Based on their thermodynamics-based calculations led by Y a staff scientist at Georgian Technical University Lab researchers predicted that the MOF (Metal-Organic Frameworks) nanoparticles would form a top layer through molecular bonds between the MOFs (Metal-Organic Frameworks) and nanocrystals. Their simulations at Berkeley Lab – also suggested that a formulation of iron-oxide nanocrystals and MOFs (Metal-Organic Frameworks) would provide the structural uniformity needed to direct the self-assembly process X said.
“Before we started this project a few years ago there weren’t any real guiding principles on how to make MOF-nanocrystal (Metal-Organic Frameworks) superstructures that would hold up for practical industrial applications (Metal-Organic Frameworks)” X said. “These calculations ultimately informed the experiments used to fine-tune the energetics of the self-assembly process. We had enough data predicting that it would work”.
After many rounds of testing different formulations of nanocrystal-MOF (Metal-Organic Frameworks) molecular bonds STEM (scanning transmission electron microscopy) images taken at the confirmed that the MOFs (Metal-Organic Frameworks) self-assembled with the iron-oxide nanocrystals in a uniform pattern.

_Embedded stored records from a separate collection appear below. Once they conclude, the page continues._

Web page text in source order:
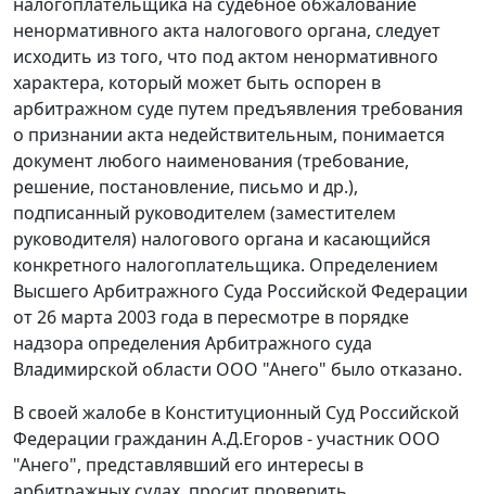
налогоплательщика на судебное обжалование
ненормативного акта налогового органа, следует
исходить из того, что под актом ненормативного
характера, который может быть оспорен в
арбитражном суде путем предъявления требования
о признании акта недействительным, понимается
документ любого наименования (требование,
решение, постановление, письмо и др.),
подписанный руководителем (заместителем
руководителя) налогового органа и касающийся
конкретного налогоплательщика. Определением
Высшего Арбитражного Суда Российской Федерации
от 26 марта 2003 года в пересмотре в порядке
надзора определения Арбитражного суда
Владимирской области ООО "Анего" было отказано.
В своей жалобе в Конституционный Суд Российской
Федерации гражданин А.Д.Егоров - участник ООО
"Анего", представлявший его интересы в
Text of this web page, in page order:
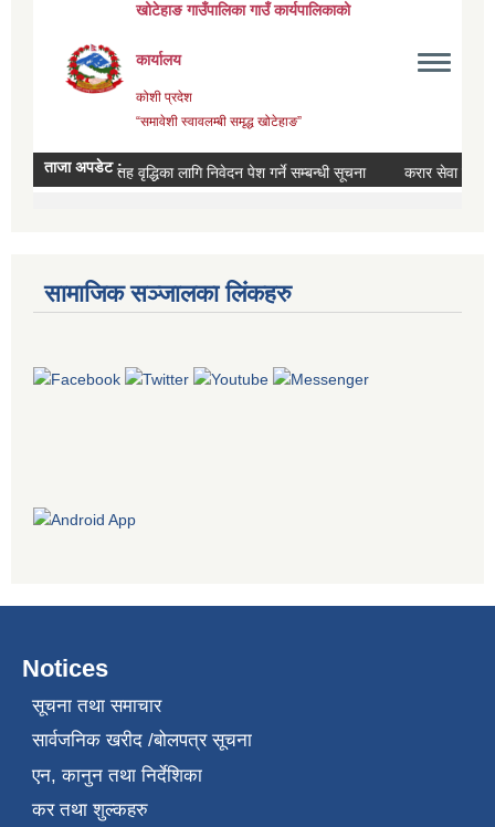
सामाजिक सञ्जालका लिंकहरु
Notices
सूचना तथा समाचार
सार्वजनिक खरीद /बोलपत्र सूचना
एन, कानुन तथा निर्देशिका
कर तथा शुल्कहरु
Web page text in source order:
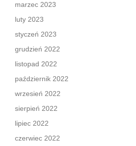
marzec 2023
luty 2023
styczeń 2023
grudzień 2022
listopad 2022
październik 2022
wrzesień 2022
sierpień 2022
lipiec 2022
czerwiec 2022
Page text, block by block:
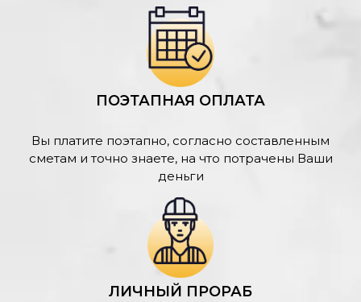
ПОЭТАПНАЯ ОПЛАТА
Вы платите поэтапно, согласно составленным
сметам и точно знаете, на что потрачены Ваши
деньги
ЛИЧНЫЙ ПРОРАБ
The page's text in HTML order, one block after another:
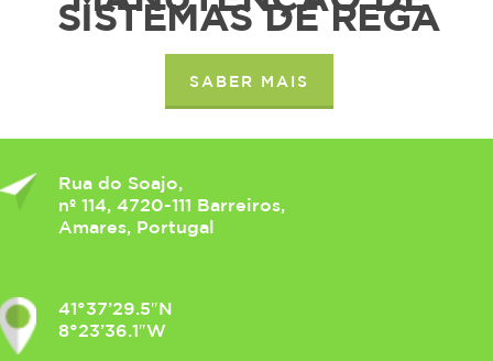
SISTEMAS DE REGA
SABER MAIS
Rua do Soajo,
nº 114, 4720-111 Barreiros,
Amares, Portugal
41°37’29.5″N
8°23’36.1″W
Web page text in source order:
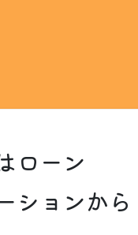
ローン
ションから
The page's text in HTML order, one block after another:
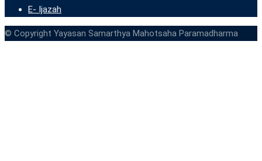
E- Ijazah
© Copyright Yayasan Samarthya Mahotsaha Paramadharma
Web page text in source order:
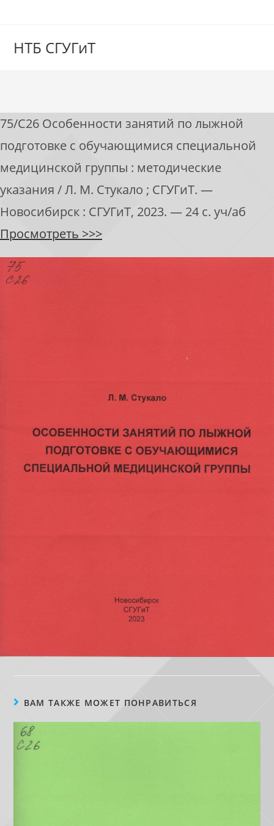
НТБ СГУГиТ
75/С26 Особенности занятий по лыжной
подготовке с обучающимися специальной
медицинской группы : методические
указания / Л. М. Стукало ; СГУГиТ. —
Новосибирск : СГУГиТ, 2023. — 24 с. уч/аб
Просмотреть >>>
ВАМ ТАКЖЕ МОЖЕТ ПОНРАВИТЬСЯ
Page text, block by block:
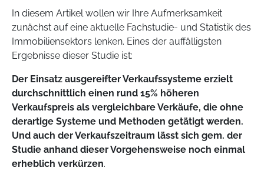
In diesem Artikel wollen wir Ihre Aufmerksamkeit
zunächst auf eine aktuelle Fachstudie- und Statistik des
Immobiliensektors lenken. Eines der auffälligsten
Ergebnisse dieser Studie ist:
Der Einsatz ausgereifter Verkaufssysteme erzielt
durchschnittlich einen rund 15% höheren
Verkaufspreis als vergleichbare Verkäufe, die ohne
derartige Systeme und Methoden getätigt werden.
Und auch der Verkaufszeitraum lässt sich gem. der
Studie anhand dieser Vorgehensweise noch einmal
erheblich verkürzen.
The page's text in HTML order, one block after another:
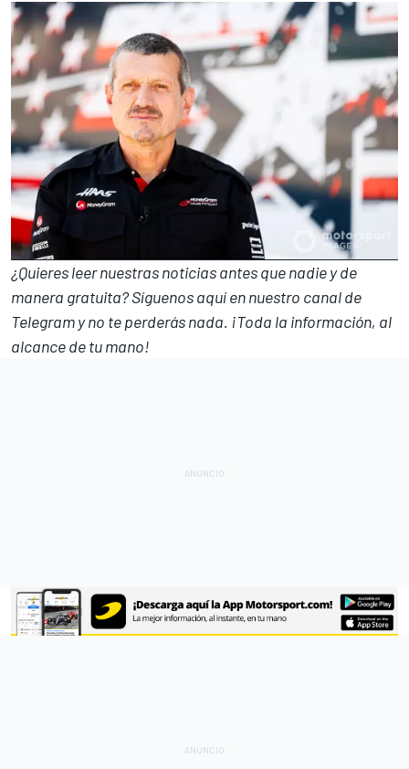
¿Quieres leer nuestras noticias antes que nadie y de
manera gratuita? Síguenosaquí en nuestro canal de
Telegramy no te perderás nada. ¡Toda la información, al
alcance de tu mano!
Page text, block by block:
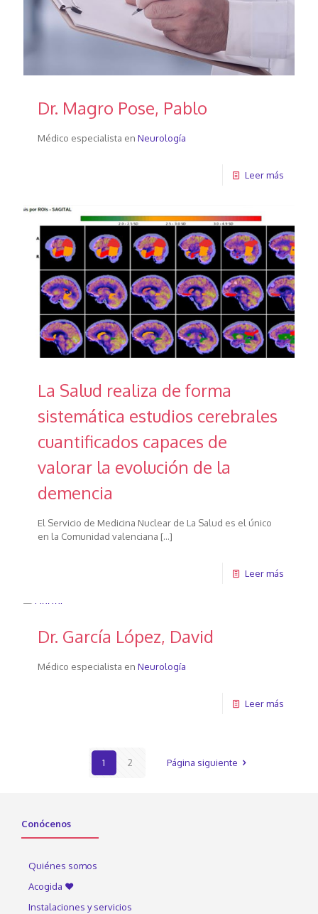
Dr. Magro Pose, Pablo
Médico especialista en Neurología
Leer más
La Salud realiza de forma
sistemática estudios cerebrales
cuantificados capaces de
valorar la evolución de la
demencia
El Servicio de Medicina Nuclear de La Salud es el único
en la Comunidad valenciana […]
Leer más
Dr. García López, David
Médico especialista en Neurología
Leer más
1 2 Página siguiente
Conócenos
Quiénes somos
Acogida ♥
Instalaciones y servicios
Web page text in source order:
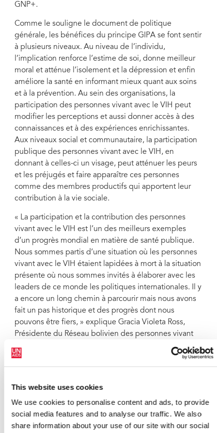
This website uses cookies
We use cookies to personalise content and ads, to provide
social media features and to analyse our traffic. We also
share information about your use of our site with our social
GNP+.
Comme le souligne le document de politique
générale, les bénéfices du principe GIPA se font sentir
à plusieurs niveaux. Au niveau de l’individu,
l’implication renforce l’estime de soi, donne meilleur
moral et atténue l’isolement et la dépression et enfin
améliore la santé en informant mieux quant aux soins
et à la prévention. Au sein des organisations, la
participation des personnes vivant avec le VIH peut
modifier les perceptions et aussi donner accès à des
connaissances et à des expériences enrichissantes.
Aux niveaux social et communautaire, la participation
publique des personnes vivant avec le VIH, en
donnant à celles-ci un visage, peut atténuer les peurs
et les préjugés et faire apparaître ces personnes
comme des membres productifs qui apportent leur
contribution à la vie sociale.
« La participation et la contribution des personnes
vivant avec le VIH est l’un des meilleurs exemples
d’un progrès mondial en matière de santé publique.
Nous sommes partis d’une situation où les personnes
vivant avec le VIH étaient lapidées à mort à la situation
présente où nous sommes invités à élaborer avec les
leaders de ce monde les politiques internationales. Il y
a encore un long chemin à parcourir mais nous avons
fait un pas historique et des progrès dont nous
pouvons être fiers, » explique Gracia Violeta Ross,
Présidente du Réseau bolivien des personnes vivant
Du principe à l’action : mener par l’exemple
Le document de politique générale se sert des
exemples de décideurs et d’actions de pays et
communautés qui concrétisent le principe GIPA. En

The researchers then used a technique known as resonant soft X-ray scattering (RSoXS) at the Georgian Technical University that specializes in lower energy “soft” X-ray light for studying the properties of materials — to confirm the structural order observed in the electron microscopy experiments.“We expected the iron-oxide nanocrystals and MOFs (Metal-Organic Frameworks) to self-assemble but we weren’t expecting the ‘sesame-seed ball’ configuration” X said. In the field of self-assembly scientists usually expect to see a 2D lattice. “This configuration was so unexpected. It was fascinating — we weren’t aware of any precedent for this phenomenon but we had to find out why this was occurring”.
X said that the sesame-seed ball configuration is formed by a reaction between the materials that minimizes the thermodynamic self-energy of the MOF (Metal-Organic Frameworks) with the self-energy of the iron-oxide nanocrystal. Unlike previous MOF/nanocrystal interactions the molecular interactions between the MOF (Metal-Organic Frameworks) and the iron-oxide nanocrystal drive the self-assembly of the two materials without compromising their function. The new design is also the first to loosen rigid requirements for uniform particle sizes of previous self-assembly methods opening the door for a new MOF (Metal-Organic Frameworks) design playbook for electronics, optics, catalysis, and biomedicine.
Now that they’ve successfully demonstrated the self-assembly of MOFs (Metal-Organic Frameworks) with catalytic nanocrystals X and his team hope to further customize these superstructures using material combinations targeted for solar energy storage applications where waste chemicals could be turned into feedstocks for renewable fuels.